Sailing Into Your Golden Years


Before you make the choice to spend years on a cruise ship, start out with a shorter option that allows you to try it out. Perhaps a 30-day cruise that stays closer to home is a good idea at first; it allows you to take advantage of the Medicare rules that keep you covered in the event of medical emergencies, as well as gives you the time to really think about whether you could live on a ship for years.


It’s also a great idea to talk to others who have chosen to spend much of their golden years on a ship. What did they like about it? What did they find difficult? How did they overcome the challenges they faced? Ask if there were any hidden costs that caught them by surprise and depleted their retirement funds faster than they expected.

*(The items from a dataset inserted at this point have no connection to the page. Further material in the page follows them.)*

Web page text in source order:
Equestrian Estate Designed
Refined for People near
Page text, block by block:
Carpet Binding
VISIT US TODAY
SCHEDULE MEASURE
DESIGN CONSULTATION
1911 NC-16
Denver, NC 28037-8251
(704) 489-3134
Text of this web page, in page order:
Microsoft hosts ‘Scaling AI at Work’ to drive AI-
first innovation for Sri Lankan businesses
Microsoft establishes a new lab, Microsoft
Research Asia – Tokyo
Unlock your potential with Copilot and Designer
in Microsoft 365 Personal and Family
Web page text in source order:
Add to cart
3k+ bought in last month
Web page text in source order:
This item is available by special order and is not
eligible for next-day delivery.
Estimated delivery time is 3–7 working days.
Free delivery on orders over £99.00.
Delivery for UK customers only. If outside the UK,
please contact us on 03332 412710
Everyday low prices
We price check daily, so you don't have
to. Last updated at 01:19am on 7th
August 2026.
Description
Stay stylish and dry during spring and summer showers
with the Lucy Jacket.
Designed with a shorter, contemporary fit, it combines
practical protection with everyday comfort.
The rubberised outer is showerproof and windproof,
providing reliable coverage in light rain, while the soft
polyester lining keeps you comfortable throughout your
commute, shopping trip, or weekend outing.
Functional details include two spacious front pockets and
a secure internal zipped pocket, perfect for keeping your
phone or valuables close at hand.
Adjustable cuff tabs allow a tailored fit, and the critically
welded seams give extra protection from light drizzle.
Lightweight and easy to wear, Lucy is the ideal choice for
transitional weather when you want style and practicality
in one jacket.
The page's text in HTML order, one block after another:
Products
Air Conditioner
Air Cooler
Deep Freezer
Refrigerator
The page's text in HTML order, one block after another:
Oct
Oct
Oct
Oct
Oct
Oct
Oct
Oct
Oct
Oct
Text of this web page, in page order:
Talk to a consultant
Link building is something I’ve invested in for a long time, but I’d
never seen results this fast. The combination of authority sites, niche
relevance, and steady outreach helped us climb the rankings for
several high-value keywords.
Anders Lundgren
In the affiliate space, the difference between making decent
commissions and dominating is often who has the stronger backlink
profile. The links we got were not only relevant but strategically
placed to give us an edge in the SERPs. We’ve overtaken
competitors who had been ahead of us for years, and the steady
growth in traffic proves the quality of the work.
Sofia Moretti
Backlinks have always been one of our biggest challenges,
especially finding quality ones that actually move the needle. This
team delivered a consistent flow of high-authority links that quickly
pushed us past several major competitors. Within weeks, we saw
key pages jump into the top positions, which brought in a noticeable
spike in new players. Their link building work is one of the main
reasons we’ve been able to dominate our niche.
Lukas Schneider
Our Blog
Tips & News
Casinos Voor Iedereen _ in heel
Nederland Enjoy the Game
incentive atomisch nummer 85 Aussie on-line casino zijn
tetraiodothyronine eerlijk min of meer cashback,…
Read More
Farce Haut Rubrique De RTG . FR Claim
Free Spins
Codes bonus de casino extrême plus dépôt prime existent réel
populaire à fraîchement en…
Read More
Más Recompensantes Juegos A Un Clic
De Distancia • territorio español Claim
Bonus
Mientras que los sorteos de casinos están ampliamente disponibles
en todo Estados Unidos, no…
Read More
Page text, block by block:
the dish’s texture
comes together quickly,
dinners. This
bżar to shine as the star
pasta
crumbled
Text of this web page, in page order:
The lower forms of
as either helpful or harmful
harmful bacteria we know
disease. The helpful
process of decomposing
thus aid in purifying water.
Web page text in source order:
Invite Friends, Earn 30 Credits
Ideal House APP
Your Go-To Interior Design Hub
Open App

As you cruise on the waters near the United States, remember that an emergency alert system can help keep you safe. Though these devices might work just fine for inland cruises, they won’t work once you get too far out on an ocean cruise. For instance, medical alert technology would work just fine in a port of call in San Diego or Miami, but might not work at all once you’re several miles away from land.


However, a medical alert system (also known as a personal emergency response system) is an excellent idea to keep on hand when you venture back to the United States to visit family and friends. It pays to be safe no matter where you choose to retire – on the high seas or right there in your easy chair at home.